Wednesday, November 7, 2018

Green Bean Casserole:Friend or Foe?


Green bean casserole.  Source of major disagreement. Side A: this is one of the great  inventions of the American kitchen. Side B: this recipe represents American cuisine at  its worst.



Why bring up green bean casserole? Well, Thanksgiving's coming up, and green bean casserole is a popular Thanksgiving side dish. Also, Dorcas Reilly, the woman who oversaw its development at the Campbell Soup Company has just died.


“The discovery of a new dish does more for the happiness of the human race than the discovery of a star.” This, at least, was how the
gastronome Jean Anthelme Brillat-Savarin saw it.  Examples reinforce the claim: the discovery of a new star has little impact on life; but, pizza, hamburgers, mac ‘n cheese, hot fudge sundae--now those make a big difference.


What’s the controversy over green bean casserole?  One the positive side, the recipe offers great possibilities for tinkering and customizing.  It need not remain “pour factory-produced cans into a casserole.” Fresh beans can be used, ditto with  mushrooms, and onions. The sauce can be a “bechamel” (French names are always a plus for epicures).
On the negative side, and it is a big one, the recipe encourages “assembling” over “cooking,.”  The word “cooking” now means a lot more (and a lot less) than it used to. Michael Pollan made the point most clearly in  Cooked,
a point well summarized in an interview.
The upshot: a lot of activities we call  “cooking” are really “assembling.”
If humans, as the anthropologist Richard Wrangham has asserted, are the “cooking
animals,” then our humanity, to an important degree, depends on keeping up the artistry of cooking. This needn’t mean fancy, complicated dishes. One of my own favorite recipes is for Carbonade Flamande whose ingredients are beef, onions, flour, salt, pepper, thyme and beer.  


If what defines us is the physical activity of cooking, the more we move away from it, the further we remove ourselves from our humanity.   The move from cooking is part of a wider trend: the desire to secure results without old-fashioned effort. If I’m sitting at a piano bench, with a sheet of music in front of me, I can only play the music if I have undertaken lots of preliminary toil and training.  The satisfaction of successful playing comes from the combination of effort-and-result. The preliminary efforts of time, practice and concentration are also important in revealing and shaping character. In our “short-cut, it’s only the results that matter” world, character development suffers, as does the satisfaction of achievement that results from struggle. “Combine the contents of three cans” may get us a quick result, but at an important price: chipping away at what makes for the fullness or wholeness (“holiness” in religious terms) of a life.    

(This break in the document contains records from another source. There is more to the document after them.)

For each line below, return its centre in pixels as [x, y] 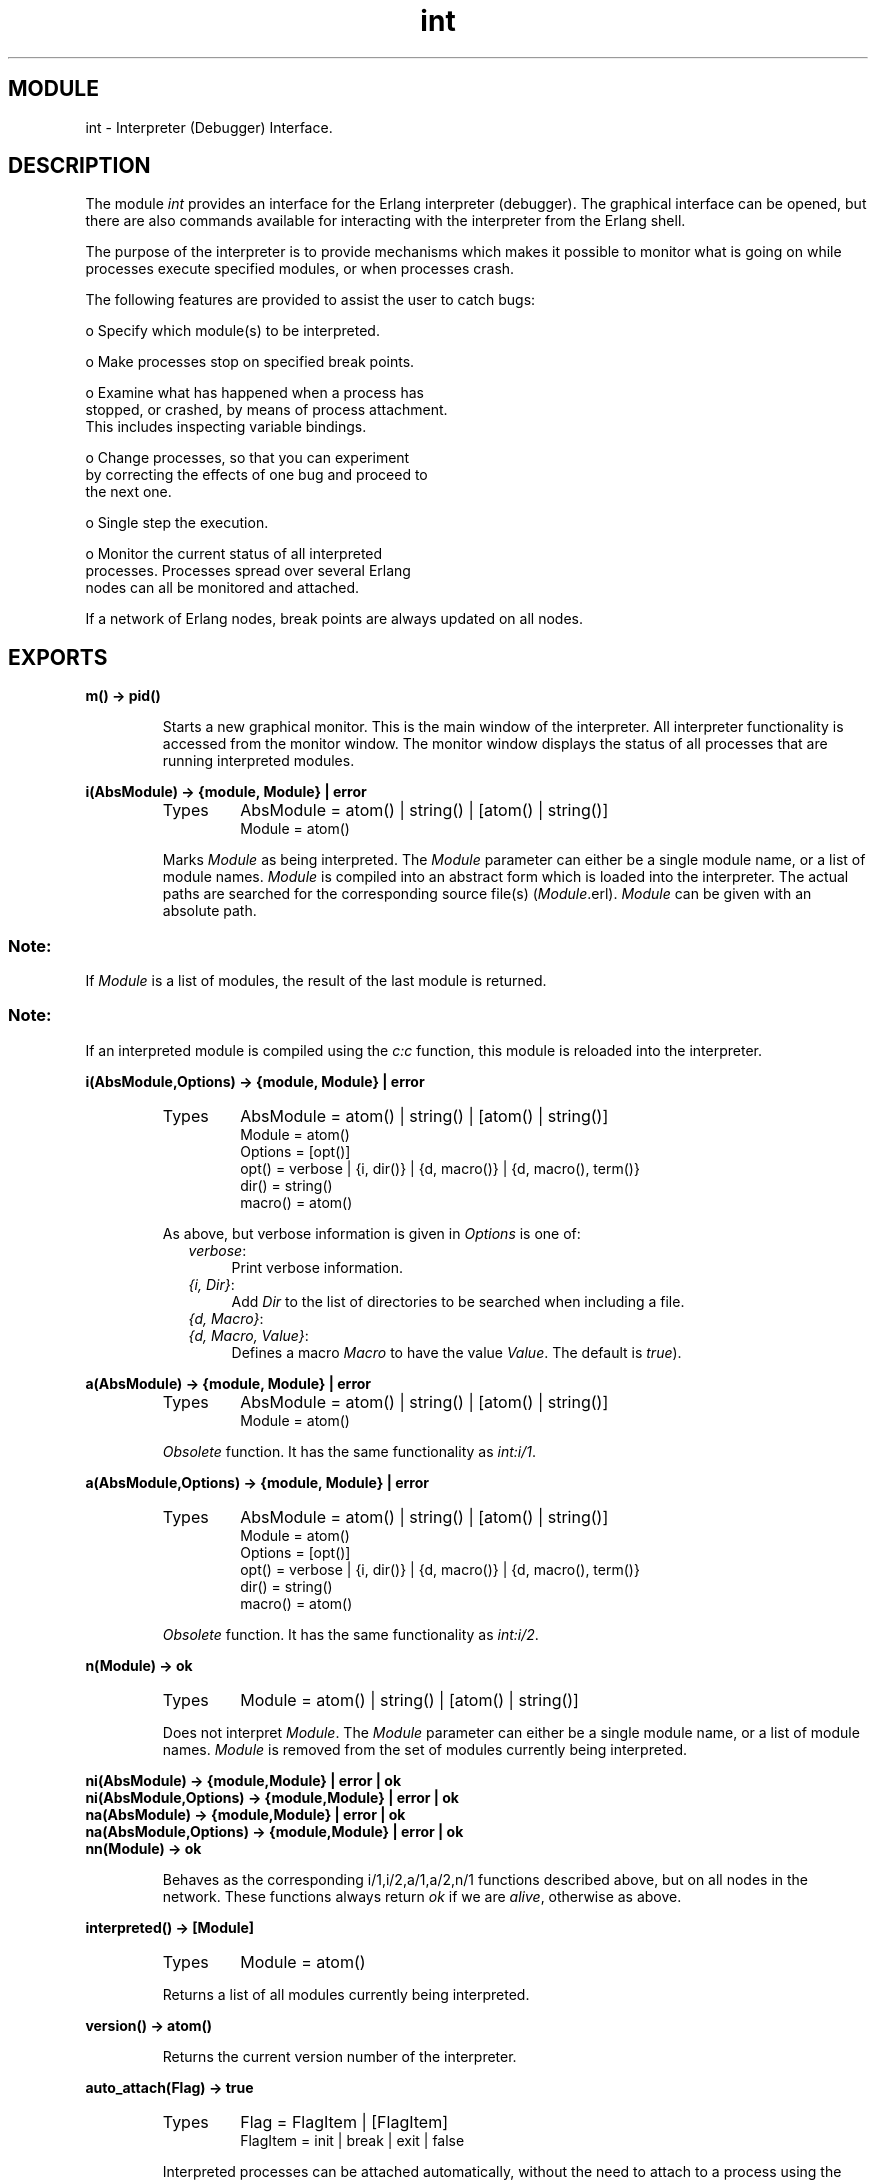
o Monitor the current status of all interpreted [234, 554]
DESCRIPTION [79, 166]
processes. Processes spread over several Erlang [248, 571]
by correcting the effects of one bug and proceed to [256, 475]
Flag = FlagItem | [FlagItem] [344, 2121]
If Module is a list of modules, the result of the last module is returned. [316, 981]
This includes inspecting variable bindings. [226, 427]
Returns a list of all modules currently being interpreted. [346, 1994]
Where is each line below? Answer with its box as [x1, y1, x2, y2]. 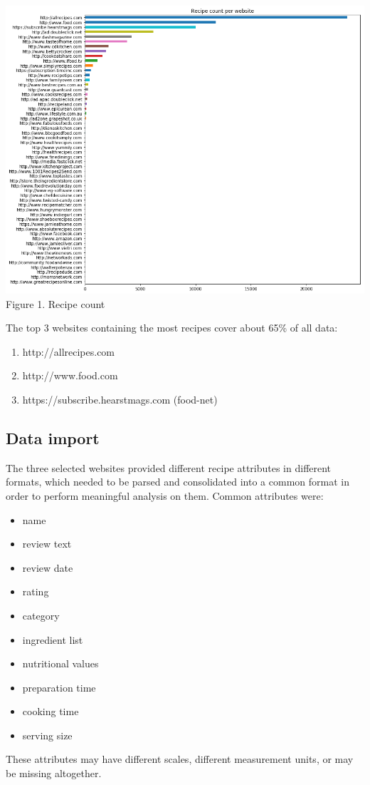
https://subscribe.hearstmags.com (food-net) [22, 391, 218, 406]
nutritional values [22, 656, 99, 671]
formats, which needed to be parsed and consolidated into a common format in [6, 474, 349, 489]
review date [22, 560, 73, 575]
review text [22, 536, 72, 551]
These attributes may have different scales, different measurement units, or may [6, 751, 354, 766]
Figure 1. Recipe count [6, 296, 105, 311]
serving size [22, 727, 73, 742]
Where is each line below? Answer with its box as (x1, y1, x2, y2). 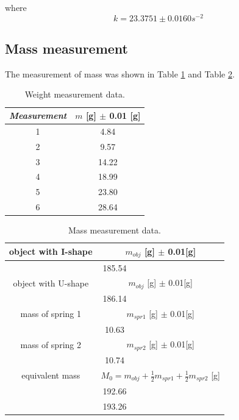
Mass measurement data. (68, 224, 161, 237)
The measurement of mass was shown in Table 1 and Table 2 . (5, 67, 235, 80)
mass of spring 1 (20, 307, 81, 320)
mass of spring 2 (20, 338, 81, 351)
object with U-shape (13, 276, 89, 289)
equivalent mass (21, 369, 80, 382)
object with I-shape (9, 245, 93, 258)
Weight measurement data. (24, 88, 125, 101)
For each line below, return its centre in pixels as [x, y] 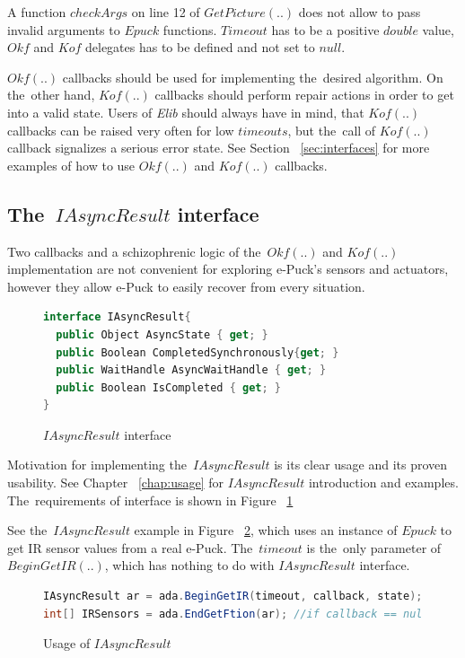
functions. [190, 29]
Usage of [67, 643]
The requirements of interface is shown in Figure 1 [150, 500]
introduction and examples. [383, 483]
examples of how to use [71, 165]
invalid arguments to [64, 29]
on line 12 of [166, 12]
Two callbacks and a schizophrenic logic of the [134, 251]
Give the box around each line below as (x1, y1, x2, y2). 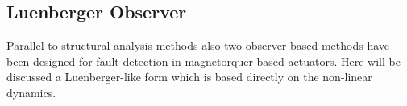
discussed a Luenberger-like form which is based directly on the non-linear (6, 68, 372, 85)
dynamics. (6, 84, 56, 100)
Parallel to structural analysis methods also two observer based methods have (6, 37, 390, 54)
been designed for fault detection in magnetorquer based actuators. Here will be (6, 52, 401, 69)

Cooking does not just impact the aesthetic possibilities associated with life (cultivating talent, working in a way that leads to  satisfactory culminations). It is also related to another important constituent of full humanity: liberty. Someone who can cook is actually free, i.e. really able to engage in the activity of preparing meals.   “Assemblers,” and, even more, “microwavers” have
subjugated themselves, made themselves subservient. It might not be the kind of dependency that goes by the name “addiction.” Still, the constant requirement for products from a factory means positioning oneself at the indentured extreme of the  independency-dependency continuum.


So, green bean casserole. Should it be loved or loathed? Once again a continuum has to be considered. At one end: fresh green beans, real mushrooms, cream, onions, lovingly (even if not with epicurean finesse) handled by someone who does real cooking.   At the other end: mere assemblage: empty the contents of three cans into a casserole. The latter, not surprisingly, in diminishing our capacities marks us ever more as indentured.


Why? (1) The emancipatory effects, i.e. the liberation of capacities tied to effort, are marginalized, if not abandoned outright.  (2) Once this shift has occurred, freedom is diminished. The use of factory products becomes more a necessity than a free choice. Creating a dependency that is almost like an addiction represents  a real limit on freedom. Assemblers are simply less free than cooks. This increase in dependency and decrease in freedom is, of course, what the good folks at Campbell’s sought in the first place.